[Dataset entries]
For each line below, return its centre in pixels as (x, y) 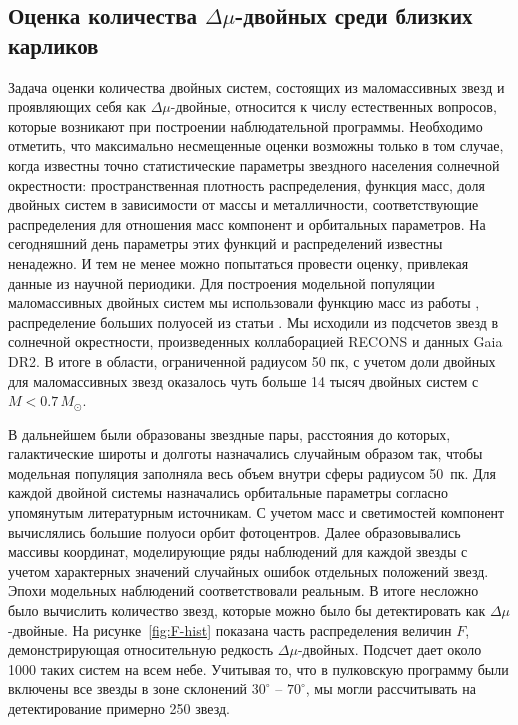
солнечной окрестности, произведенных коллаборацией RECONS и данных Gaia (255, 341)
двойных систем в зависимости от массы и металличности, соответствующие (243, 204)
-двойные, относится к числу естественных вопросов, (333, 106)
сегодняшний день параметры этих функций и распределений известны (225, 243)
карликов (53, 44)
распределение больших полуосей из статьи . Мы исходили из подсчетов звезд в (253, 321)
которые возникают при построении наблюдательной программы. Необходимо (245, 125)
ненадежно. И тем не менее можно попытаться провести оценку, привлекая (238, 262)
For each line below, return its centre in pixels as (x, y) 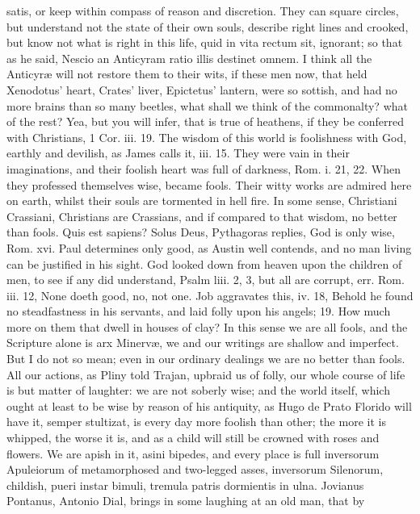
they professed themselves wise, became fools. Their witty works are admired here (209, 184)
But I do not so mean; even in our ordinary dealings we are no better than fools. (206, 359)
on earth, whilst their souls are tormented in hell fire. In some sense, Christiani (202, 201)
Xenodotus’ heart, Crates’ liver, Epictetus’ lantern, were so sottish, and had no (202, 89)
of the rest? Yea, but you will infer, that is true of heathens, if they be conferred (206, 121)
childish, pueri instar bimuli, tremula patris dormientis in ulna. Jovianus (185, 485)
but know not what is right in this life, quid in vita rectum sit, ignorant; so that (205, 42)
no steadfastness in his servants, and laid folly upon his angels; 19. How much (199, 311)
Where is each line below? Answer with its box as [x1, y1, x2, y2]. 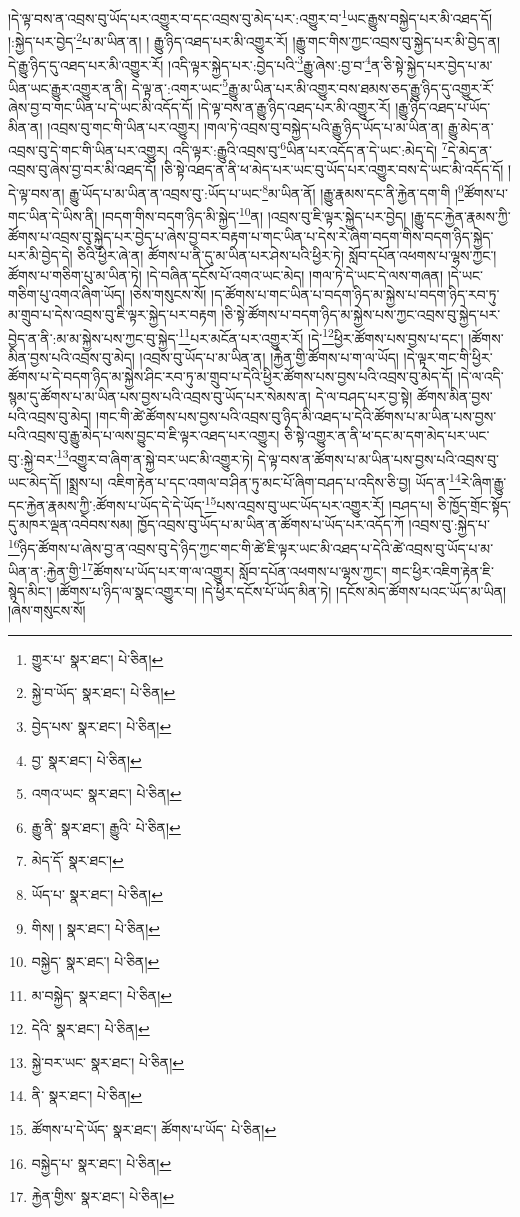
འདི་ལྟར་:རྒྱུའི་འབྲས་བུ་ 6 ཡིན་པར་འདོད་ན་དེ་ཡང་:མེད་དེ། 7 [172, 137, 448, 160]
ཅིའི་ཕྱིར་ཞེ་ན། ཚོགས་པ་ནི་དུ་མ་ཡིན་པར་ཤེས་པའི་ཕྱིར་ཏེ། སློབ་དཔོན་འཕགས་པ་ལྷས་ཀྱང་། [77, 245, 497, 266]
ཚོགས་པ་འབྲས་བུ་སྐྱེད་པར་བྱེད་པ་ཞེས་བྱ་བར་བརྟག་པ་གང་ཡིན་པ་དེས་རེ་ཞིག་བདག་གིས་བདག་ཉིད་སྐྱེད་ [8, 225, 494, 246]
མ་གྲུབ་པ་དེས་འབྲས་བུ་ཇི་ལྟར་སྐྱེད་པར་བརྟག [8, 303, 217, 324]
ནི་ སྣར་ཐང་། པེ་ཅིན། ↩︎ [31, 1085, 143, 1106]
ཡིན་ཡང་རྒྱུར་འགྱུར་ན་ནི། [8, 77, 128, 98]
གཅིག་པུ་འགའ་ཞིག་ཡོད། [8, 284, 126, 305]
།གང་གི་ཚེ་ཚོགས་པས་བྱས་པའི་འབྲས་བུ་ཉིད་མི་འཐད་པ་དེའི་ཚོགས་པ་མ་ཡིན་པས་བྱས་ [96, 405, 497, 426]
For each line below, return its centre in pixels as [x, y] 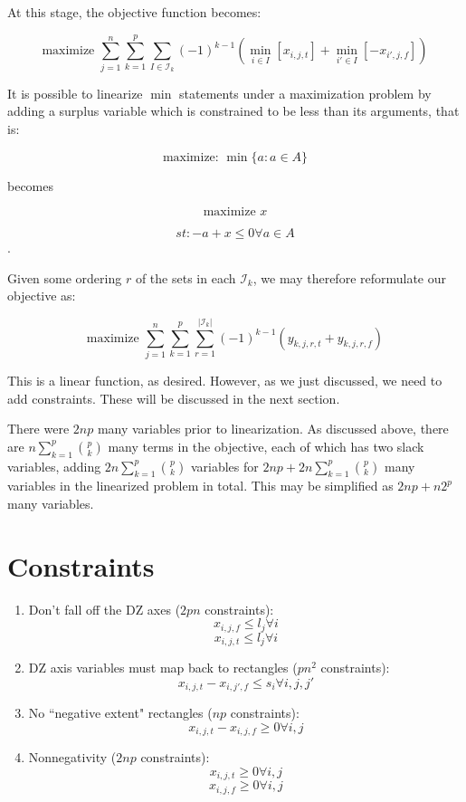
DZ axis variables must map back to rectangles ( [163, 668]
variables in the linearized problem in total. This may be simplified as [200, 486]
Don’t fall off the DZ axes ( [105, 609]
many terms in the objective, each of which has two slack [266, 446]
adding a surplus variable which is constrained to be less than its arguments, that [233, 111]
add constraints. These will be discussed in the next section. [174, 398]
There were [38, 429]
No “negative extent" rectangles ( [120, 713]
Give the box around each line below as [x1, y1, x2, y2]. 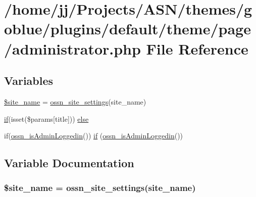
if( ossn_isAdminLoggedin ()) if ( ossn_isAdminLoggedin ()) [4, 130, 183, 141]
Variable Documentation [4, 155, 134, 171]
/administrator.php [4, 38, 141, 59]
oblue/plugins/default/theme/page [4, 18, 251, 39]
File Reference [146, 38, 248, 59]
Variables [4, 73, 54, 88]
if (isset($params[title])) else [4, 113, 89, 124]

PROBLEM TO WORK ON:
All entries are to be retyped exactly. Omit any embedded images.

TASK SOLUTION:
For each line below, return its centre in pixels as (x, y) 
солнечной окрестности, произведенных коллаборацией RECONS и данных Gaia (255, 341)
двойных систем в зависимости от массы и металличности, соответствующие (243, 204)
-двойные, относится к числу естественных вопросов, (333, 106)
сегодняшний день параметры этих функций и распределений известны (225, 243)
карликов (53, 44)
распределение больших полуосей из статьи . Мы исходили из подсчетов звезд в (253, 321)
которые возникают при построении наблюдательной программы. Необходимо (245, 125)
ненадежно. И тем не менее можно попытаться провести оценку, привлекая (238, 262)
For each line below, return its centre in pixels as (x, y) 
they professed themselves wise, became fools. Their witty works are admired here (209, 184)
But I do not so mean; even in our ordinary dealings we are no better than fools. (206, 359)
on earth, whilst their souls are tormented in hell fire. In some sense, Christiani (202, 201)
Xenodotus’ heart, Crates’ liver, Epictetus’ lantern, were so sottish, and had no (202, 89)
of the rest? Yea, but you will infer, that is true of heathens, if they be conferred (206, 121)
childish, pueri instar bimuli, tremula patris dormientis in ulna. Jovianus (185, 485)
but know not what is right in this life, quid in vita rectum sit, ignorant; so that (205, 42)
no steadfastness in his servants, and laid folly upon his angels; 19. How much (199, 311)
Where is each line below? Answer with its box as [x1, y1, x2, y2]. 
འདི་ལྟར་:རྒྱུའི་འབྲས་བུ་ 6 ཡིན་པར་འདོད་ན་དེ་ཡང་:མེད་དེ། 7 [172, 137, 448, 160]
ཅིའི་ཕྱིར་ཞེ་ན། ཚོགས་པ་ནི་དུ་མ་ཡིན་པར་ཤེས་པའི་ཕྱིར་ཏེ། སློབ་དཔོན་འཕགས་པ་ལྷས་ཀྱང་། [77, 245, 497, 266]
ཚོགས་པ་འབྲས་བུ་སྐྱེད་པར་བྱེད་པ་ཞེས་བྱ་བར་བརྟག་པ་གང་ཡིན་པ་དེས་རེ་ཞིག་བདག་གིས་བདག་ཉིད་སྐྱེད་ [8, 225, 494, 246]
མ་གྲུབ་པ་དེས་འབྲས་བུ་ཇི་ལྟར་སྐྱེད་པར་བརྟག [8, 303, 217, 324]
ནི་ སྣར་ཐང་། པེ་ཅིན། ↩︎ [31, 1085, 143, 1106]
ཡིན་ཡང་རྒྱུར་འགྱུར་ན་ནི། [8, 77, 128, 98]
གཅིག་པུ་འགའ་ཞིག་ཡོད། [8, 284, 126, 305]
།གང་གི་ཚེ་ཚོགས་པས་བྱས་པའི་འབྲས་བུ་ཉིད་མི་འཐད་པ་དེའི་ཚོགས་པ་མ་ཡིན་པས་བྱས་ [96, 405, 497, 426]
For each line below, return its centre in pixels as [x, y] 
DZ axis variables must map back to rectangles ( [163, 668]
variables in the linearized problem in total. This may be simplified as [200, 486]
Don’t fall off the DZ axes ( [105, 609]
many terms in the objective, each of which has two slack [266, 446]
adding a surplus variable which is constrained to be less than its arguments, that [233, 111]
add constraints. These will be discussed in the next section. [174, 398]
There were [38, 429]
No “negative extent" rectangles ( [120, 713]
Give the box around each line below as [x1, y1, x2, y2]. 
if( ossn_isAdminLoggedin ()) if ( ossn_isAdminLoggedin ()) [4, 130, 183, 141]
Variable Documentation [4, 155, 134, 171]
/administrator.php [4, 38, 141, 59]
oblue/plugins/default/theme/page [4, 18, 251, 39]
File Reference [146, 38, 248, 59]
Variables [4, 73, 54, 88]
if (isset($params[title])) else [4, 113, 89, 124]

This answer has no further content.